Ideas for other 1970s dishes you could serve with this can be found here.

For your dinner playlist, look no further than the Billboard Hot 100 list for 1971. Consider Donny Osmond’s “Go Away Little Girl” (no. 7), John Denver’s “Take Me Home, Country Roads” (no. 8) or Al Green’s “Tired of Being Alone” (no. 12).

After dinner, relax with a Grasshopper and an episode of Mary Tyler Moore, The Partridge Family or The Odd Couple.

And if, after reading this post, you want some vintage Betty Crocker recipe cards of your own, check eBay, where several sets are for sale.

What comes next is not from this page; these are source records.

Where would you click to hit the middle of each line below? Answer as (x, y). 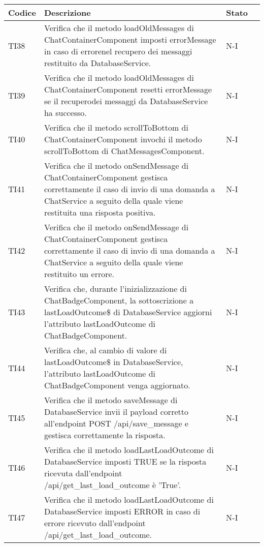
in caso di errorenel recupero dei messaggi (118, 51)
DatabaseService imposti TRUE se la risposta (125, 461)
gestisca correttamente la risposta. (105, 435)
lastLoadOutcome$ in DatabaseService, (113, 362)
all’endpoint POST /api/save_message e (116, 423)
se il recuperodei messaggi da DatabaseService (126, 101)
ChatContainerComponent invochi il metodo (123, 139)
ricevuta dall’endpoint (83, 473)
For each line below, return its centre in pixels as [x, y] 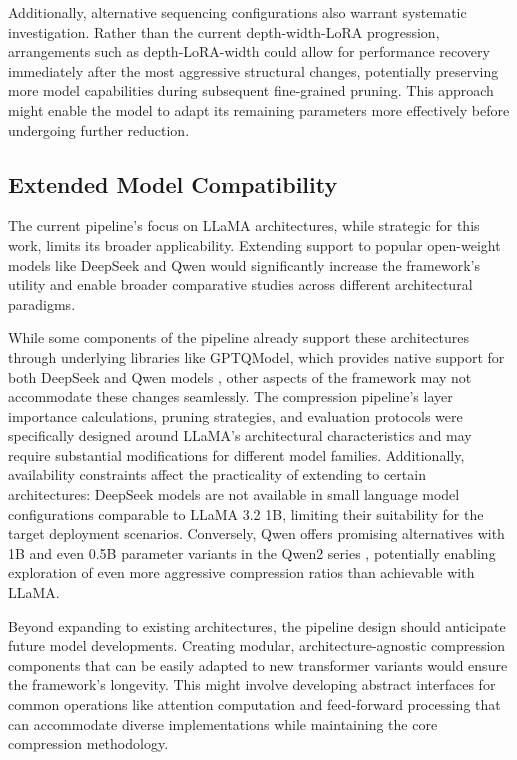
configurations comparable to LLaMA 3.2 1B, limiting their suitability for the [246, 513]
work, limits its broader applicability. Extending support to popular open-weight [254, 244]
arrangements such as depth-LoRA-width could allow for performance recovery [249, 51]
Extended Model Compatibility [173, 183]
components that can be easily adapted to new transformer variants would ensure [258, 664]
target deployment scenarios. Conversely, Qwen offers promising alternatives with [256, 533]
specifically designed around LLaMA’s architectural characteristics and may [240, 435]
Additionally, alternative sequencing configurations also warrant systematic [237, 12]
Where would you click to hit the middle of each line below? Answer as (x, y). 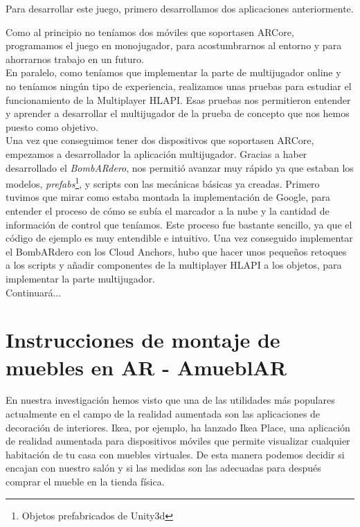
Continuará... (34, 292)
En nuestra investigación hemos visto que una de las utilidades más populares (170, 400)
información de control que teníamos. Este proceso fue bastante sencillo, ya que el (179, 224)
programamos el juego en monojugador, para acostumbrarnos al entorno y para (174, 45)
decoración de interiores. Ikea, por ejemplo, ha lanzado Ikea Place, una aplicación (178, 427)
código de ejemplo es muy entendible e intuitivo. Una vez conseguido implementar (179, 238)
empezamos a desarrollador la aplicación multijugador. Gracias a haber (156, 153)
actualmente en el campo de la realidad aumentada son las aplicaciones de (163, 414)
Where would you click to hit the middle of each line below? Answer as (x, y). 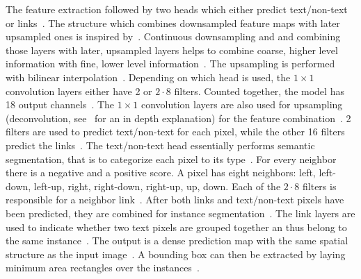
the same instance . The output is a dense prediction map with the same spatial (177, 240)
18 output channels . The (60, 104)
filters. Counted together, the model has (259, 91)
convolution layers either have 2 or (79, 91)
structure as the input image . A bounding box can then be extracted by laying (176, 254)
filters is (320, 186)
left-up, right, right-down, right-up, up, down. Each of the (157, 186)
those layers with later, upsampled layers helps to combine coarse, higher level (172, 50)
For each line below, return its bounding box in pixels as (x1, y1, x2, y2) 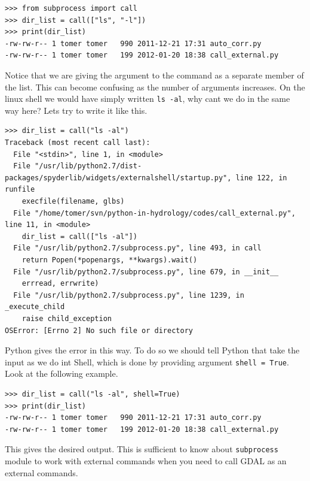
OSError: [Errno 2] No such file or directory (5, 326, 193, 335)
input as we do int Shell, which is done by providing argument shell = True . (5, 355, 289, 368)
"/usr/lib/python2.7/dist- (35, 162, 142, 171)
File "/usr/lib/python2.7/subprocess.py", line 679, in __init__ (13, 267, 279, 276)
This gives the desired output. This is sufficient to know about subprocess (5, 443, 278, 455)
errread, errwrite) (22, 279, 99, 288)
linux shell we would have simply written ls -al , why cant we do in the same (5, 92, 290, 105)
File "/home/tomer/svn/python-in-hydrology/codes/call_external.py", (13, 208, 296, 217)
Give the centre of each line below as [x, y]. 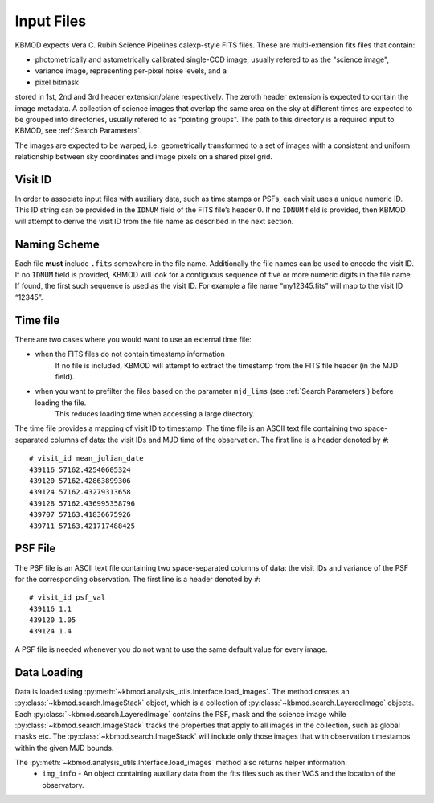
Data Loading [49, 672]
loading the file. [61, 403]
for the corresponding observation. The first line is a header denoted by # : [138, 579]
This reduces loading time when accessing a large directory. [155, 414]
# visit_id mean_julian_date [86, 459]
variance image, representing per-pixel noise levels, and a [131, 71]
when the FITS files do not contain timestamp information [130, 354]
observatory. [63, 785]
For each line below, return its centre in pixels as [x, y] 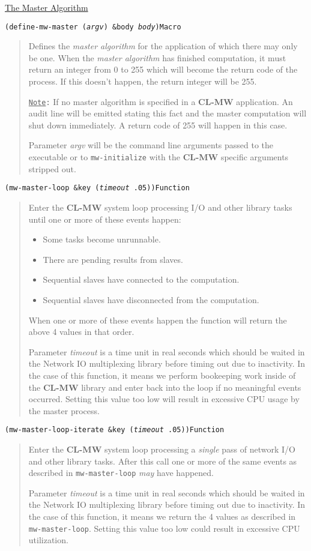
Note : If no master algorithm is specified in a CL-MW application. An [161, 101]
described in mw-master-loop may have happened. [121, 473]
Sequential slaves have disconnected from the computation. [151, 299]
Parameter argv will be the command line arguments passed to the [151, 145]
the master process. [64, 410]
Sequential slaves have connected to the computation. [141, 279]
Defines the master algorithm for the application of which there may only [163, 46]
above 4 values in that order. [81, 332]
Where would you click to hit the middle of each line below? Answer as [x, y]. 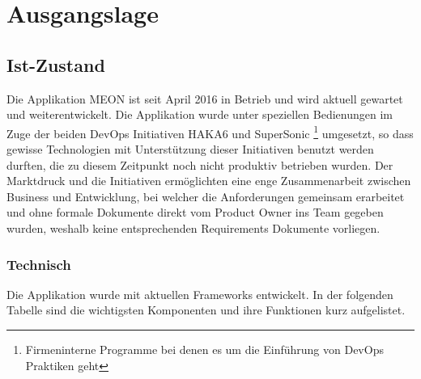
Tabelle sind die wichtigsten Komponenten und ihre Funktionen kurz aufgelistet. [206, 310]
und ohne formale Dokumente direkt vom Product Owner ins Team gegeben [195, 212]
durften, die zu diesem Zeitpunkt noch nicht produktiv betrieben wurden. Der [200, 164]
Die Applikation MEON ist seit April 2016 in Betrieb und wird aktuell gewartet [205, 98]
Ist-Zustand [56, 64]
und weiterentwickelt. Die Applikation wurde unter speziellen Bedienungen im [200, 114]
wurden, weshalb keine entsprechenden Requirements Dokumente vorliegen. [193, 227]
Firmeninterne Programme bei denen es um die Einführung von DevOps [204, 349]
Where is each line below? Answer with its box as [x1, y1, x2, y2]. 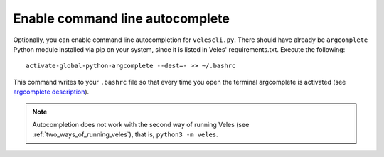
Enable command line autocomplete [13, 11, 230, 26]
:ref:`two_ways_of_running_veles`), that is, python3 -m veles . [32, 130, 218, 139]
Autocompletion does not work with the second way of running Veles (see [32, 120, 250, 129]
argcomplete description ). [13, 87, 90, 96]
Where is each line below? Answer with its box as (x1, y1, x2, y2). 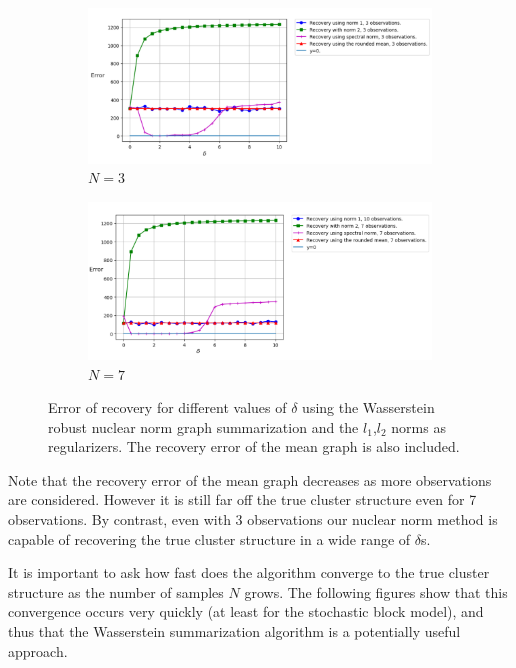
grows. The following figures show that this (244, 581, 508, 602)
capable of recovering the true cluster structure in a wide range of (8, 528, 411, 549)
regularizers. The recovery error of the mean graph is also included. (48, 436, 460, 457)
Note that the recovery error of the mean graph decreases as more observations (8, 469, 492, 490)
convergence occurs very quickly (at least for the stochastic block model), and (8, 601, 484, 622)
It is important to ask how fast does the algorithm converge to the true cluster (8, 562, 490, 583)
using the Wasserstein (302, 397, 435, 418)
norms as (391, 416, 446, 437)
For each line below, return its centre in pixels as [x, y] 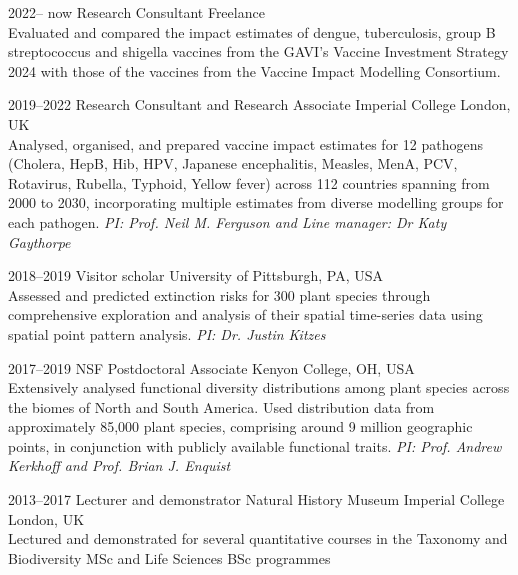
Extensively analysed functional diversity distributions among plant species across [259, 387]
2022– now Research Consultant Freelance [136, 12]
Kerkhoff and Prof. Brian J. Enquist [119, 465]
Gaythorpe [39, 241]
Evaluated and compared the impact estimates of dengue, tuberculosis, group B [252, 31]
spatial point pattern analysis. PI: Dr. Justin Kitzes [167, 333]
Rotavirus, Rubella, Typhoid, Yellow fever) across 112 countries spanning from [249, 182]
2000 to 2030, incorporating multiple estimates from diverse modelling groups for [256, 202]
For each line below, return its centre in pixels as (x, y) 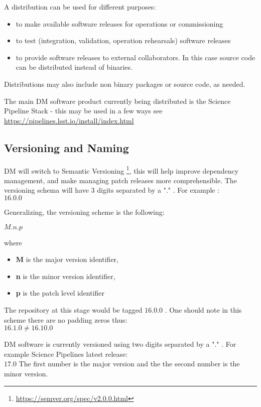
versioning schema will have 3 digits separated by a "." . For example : (112, 190)
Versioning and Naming (67, 147)
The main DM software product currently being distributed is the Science (117, 101)
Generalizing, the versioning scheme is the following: (84, 212)
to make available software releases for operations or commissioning (119, 23)
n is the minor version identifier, (66, 276)
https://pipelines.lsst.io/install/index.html (69, 120)
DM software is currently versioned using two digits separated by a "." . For (120, 344)
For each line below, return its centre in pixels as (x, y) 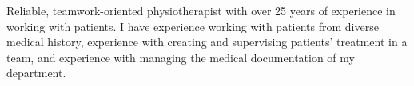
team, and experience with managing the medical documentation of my (181, 57)
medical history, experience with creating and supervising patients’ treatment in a (207, 42)
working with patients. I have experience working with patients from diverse (193, 26)
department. (36, 73)
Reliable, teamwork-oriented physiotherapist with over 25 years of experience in (201, 10)

Alternatively, someone has scanned the fronts and backs of all the cards and generously shared them with the world here.

For more fun, be sure to check out this collection of 1974 Weight Watcher recipe cards (don’t miss the commentary in the captions!). 🙂

If you make this dish, please comment and let us know how it was!

6 thoughts on “Retro spinach-artichoke ring

  1. I love old recipe and etiquette books for exactly this reason – the social history they give you glimpses of.

    Interestingly, my sister was complaining recently about a retrospective of the Radio 4 programme “Women’s Hour”, in which they were describing the first ever programme (broadcast in the late 1940s, I think) and making fun of the fact that the first episode contained a segment entitled “But what should Mother have for lunch?”. My sister said that as what’s commonly called a stay-at-home mother (a title that she absolutely hates), she’d have really liked to know what they suggested as this is actually a subject that she still struggles with. Having made sure the kids and her husband have something nutrititous for breakfast and will have something they’ll all eat for dinner, she often runs out of inspiration when it comes to things she can eat in between!

    And in my experience you could indeed get a positive response if you served practically any man those potatoes, with steak for the non-vegetarians, ending up with chocolate cake – though I wouldn’t actually object myself!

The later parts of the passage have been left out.